## Entries shown

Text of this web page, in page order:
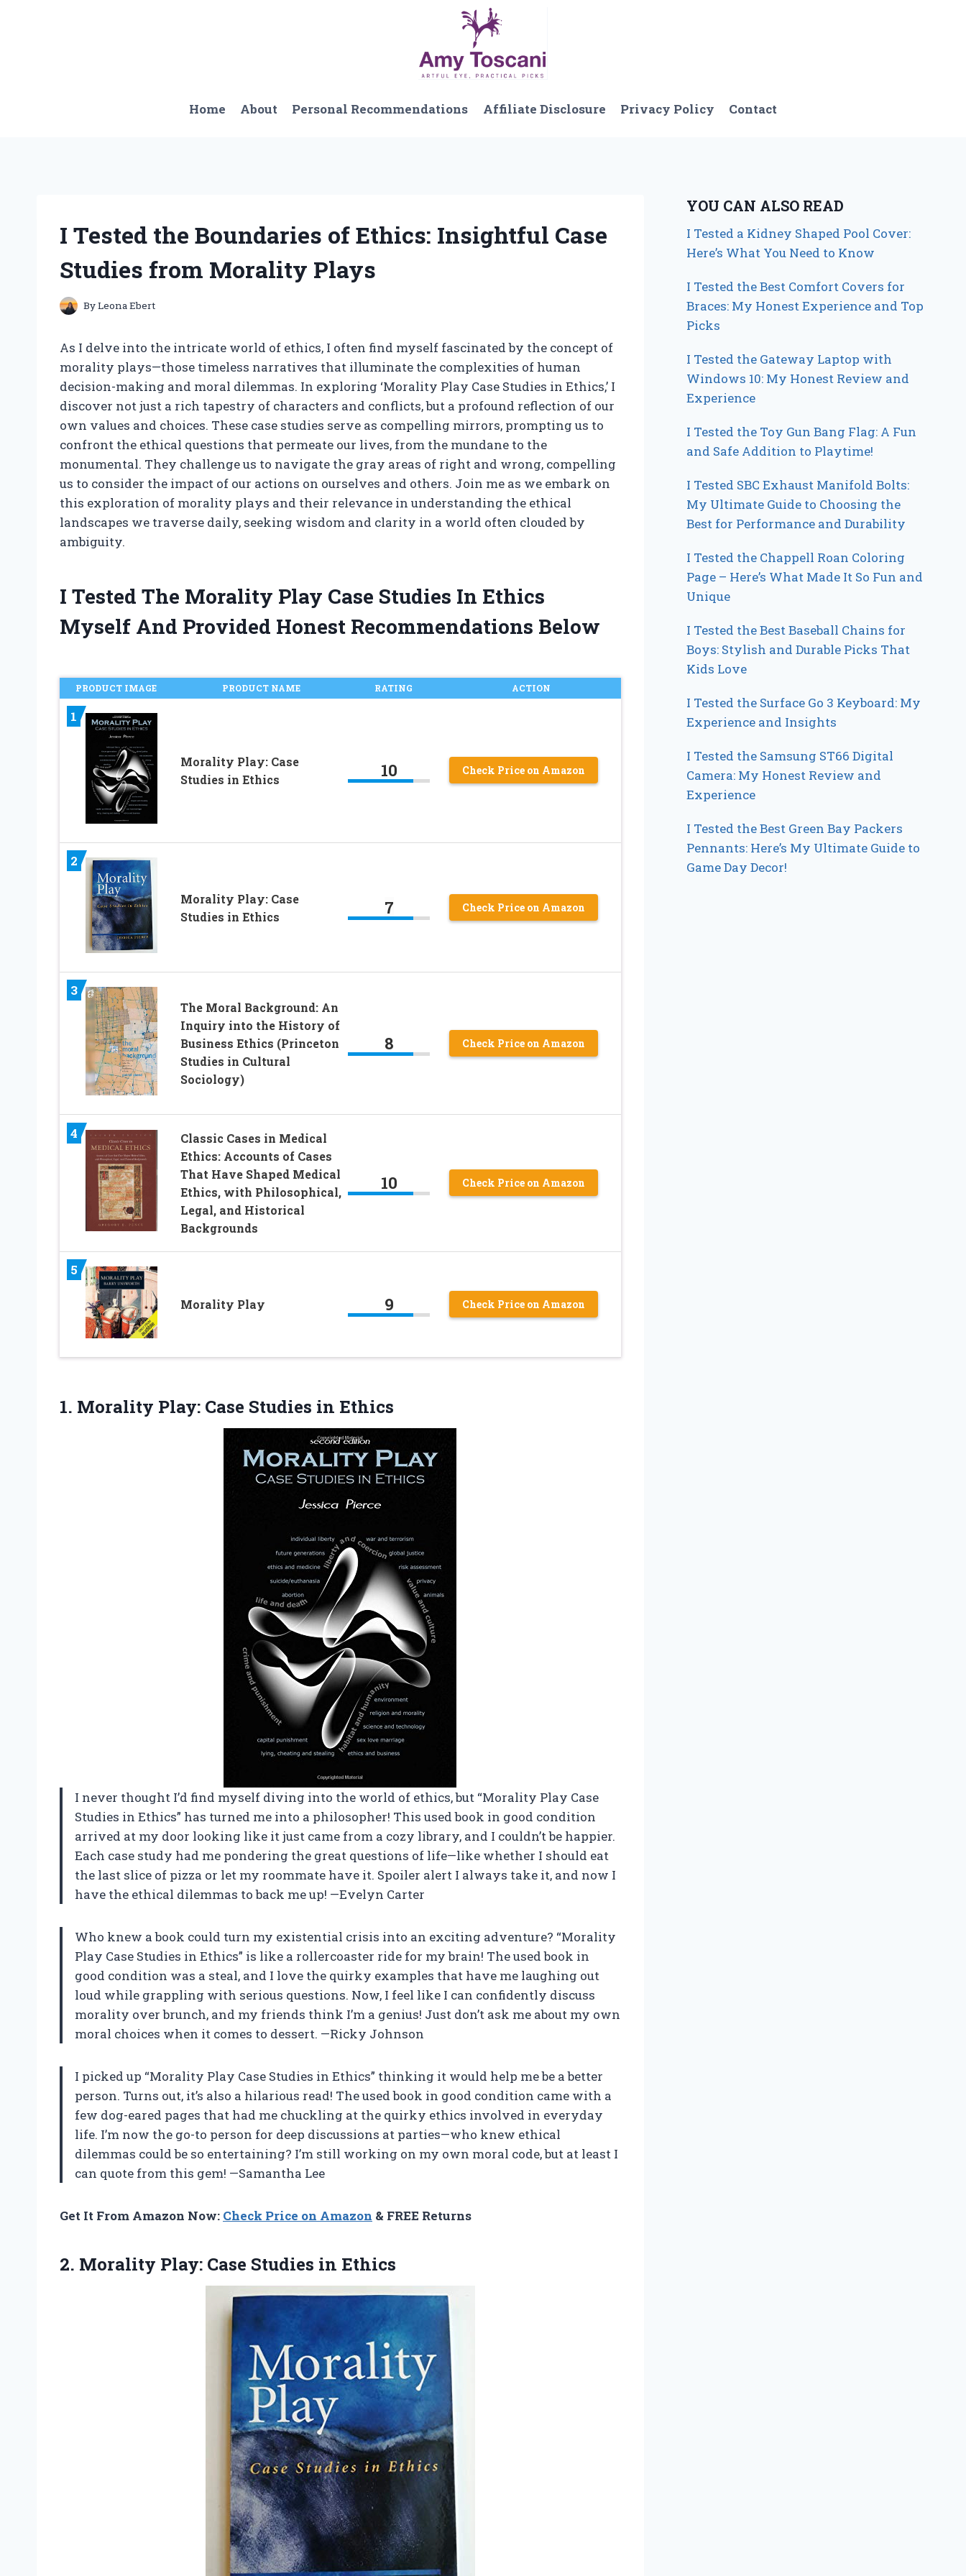
Home About Personal Recommendations Affiliate Disclosure Privacy Policy Contact
I Tested the Boundaries of Ethics: Insightful Case
Studies from Morality Plays
ByLeona Ebert
As I delve into the intricate world of ethics, I often find myself fascinated by the concept of
morality plays—those timeless narratives that illuminate the complexities of human
decision-making and moral dilemmas. In exploring ‘Morality Play Case Studies in Ethics,’ I
discover not just a rich tapestry of characters and conflicts, but a profound reflection of our
own values and choices. These case studies serve as compelling mirrors, prompting us to
confront the ethical questions that permeate our lives, from the mundane to the
monumental. They challenge us to navigate the gray areas of right and wrong, compelling
us to consider the impact of our actions on ourselves and others. Join me as we embark on
this exploration of morality plays and their relevance in understanding the ethical
landscapes we traverse daily, seeking wisdom and clarity in a world often clouded by
ambiguity.
I Tested The Morality Play Case Studies In Ethics
Myself And Provided Honest Recommendations Below
PRODUCT IMAGE PRODUCT NAME RATING ACTION
1
Morality Play: Case
Studies in Ethics
10 Check Price on Amazon
2
Morality Play: Case
Studies in Ethics
7 Check Price on Amazon
3
The Moral Background: An
Inquiry into the History of
Business Ethics (Princeton
Studies in Cultural
Sociology)
8 Check Price on Amazon
4
Classic Cases in Medical
Ethics: Accounts of Cases
That Have Shaped Medical
Ethics, with Philosophical,
Legal, and Historical
Backgrounds
10 Check Price on Amazon
5
Morality Play 9 Check Price on Amazon
1. Morality Play: Case Studies in Ethics
I never thought I’d find myself diving into the world of ethics, but “Morality Play Case
Studies in Ethics” has turned me into a philosopher! This used book in good condition
arrived at my door looking like it just came from a cozy library, and I couldn’t be happier.
Each case study had me pondering the great questions of life—like whether I should eat
the last slice of pizza or let my roommate have it. Spoiler alert I always take it, and now I
have the ethical dilemmas to back me up! —Evelyn Carter
Who knew a book could turn my existential crisis into an exciting adventure? “Morality
Play Case Studies in Ethics” is like a rollercoaster ride for my brain! The used book in
good condition was a steal, and I love the quirky examples that have me laughing out
loud while grappling with serious questions. Now, I feel like I can confidently discuss
morality over brunch, and my friends think I’m a genius! Just don’t ask me about my own
moral choices when it comes to dessert. —Ricky Johnson
I picked up “Morality Play Case Studies in Ethics” thinking it would help me be a better
person. Turns out, it’s also a hilarious read! The used book in good condition came with a
few dog-eared pages that had me chuckling at the quirky ethics involved in everyday
life. I’m now the go-to person for deep discussions at parties—who knew ethical
dilemmas could be so entertaining? I’m still working on my own moral code, but at least I
can quote from this gem! —Samantha Lee
Get It From Amazon Now: Check Price on Amazon & FREE Returns
2. Morality Play: Case Studies in Ethics
YOU CAN ALSO READ
I Tested a Kidney Shaped Pool Cover:
Here’s What You Need to Know
I Tested the Best Comfort Covers for
Braces: My Honest Experience and Top
Picks
I Tested the Gateway Laptop with
Windows 10: My Honest Review and
Experience
I Tested the Toy Gun Bang Flag: A Fun
and Safe Addition to Playtime!
I Tested SBC Exhaust Manifold Bolts:
My Ultimate Guide to Choosing the
Best for Performance and Durability
I Tested the Chappell Roan Coloring
Page – Here’s What Made It So Fun and
Unique
I Tested the Best Baseball Chains for
Boys: Stylish and Durable Picks That
Kids Love
I Tested the Surface Go 3 Keyboard: My
Experience and Insights
I Tested the Samsung ST66 Digital
Camera: My Honest Review and
Experience
I Tested the Best Green Bay Packers
Pennants: Here’s My Ultimate Guide to
Game Day Decor!
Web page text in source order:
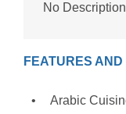
No
FEATURES
Arabic
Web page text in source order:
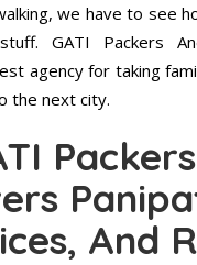
we have to see
GATI Packers
agency for taking
the next city.
And
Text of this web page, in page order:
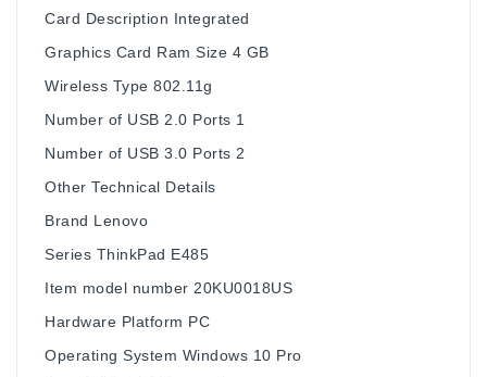
Card Description ‎Integrated
Graphics Card Ram Size ‎4 GB
Wireless Type ‎802.11g
Number of USB 2.0 Ports ‎1
Number of USB 3.0 Ports ‎2
Other Technical Details
Brand ‎Lenovo
Series ‎ThinkPad E485
Item model number ‎20KU0018US
Hardware Platform ‎PC
Operating System ‎Windows 10 Pro

## Task description
Everything between and including the line above containing "I Tested the Best Green Bay Packers" and the line containing "Card Description ‎Integrated" should be reproduced exactly, with pictures excluded.

## Exercise output
I Tested the Best Green Bay Packers
Pennants: Here’s My Ultimate Guide to
Game Day Decor!
Web page text in source order:
No
FEATURES
Arabic
Web page text in source order:
we have to see
GATI Packers
agency for taking
the next city.
And
Text of this web page, in page order:
Card Description ‎Integrated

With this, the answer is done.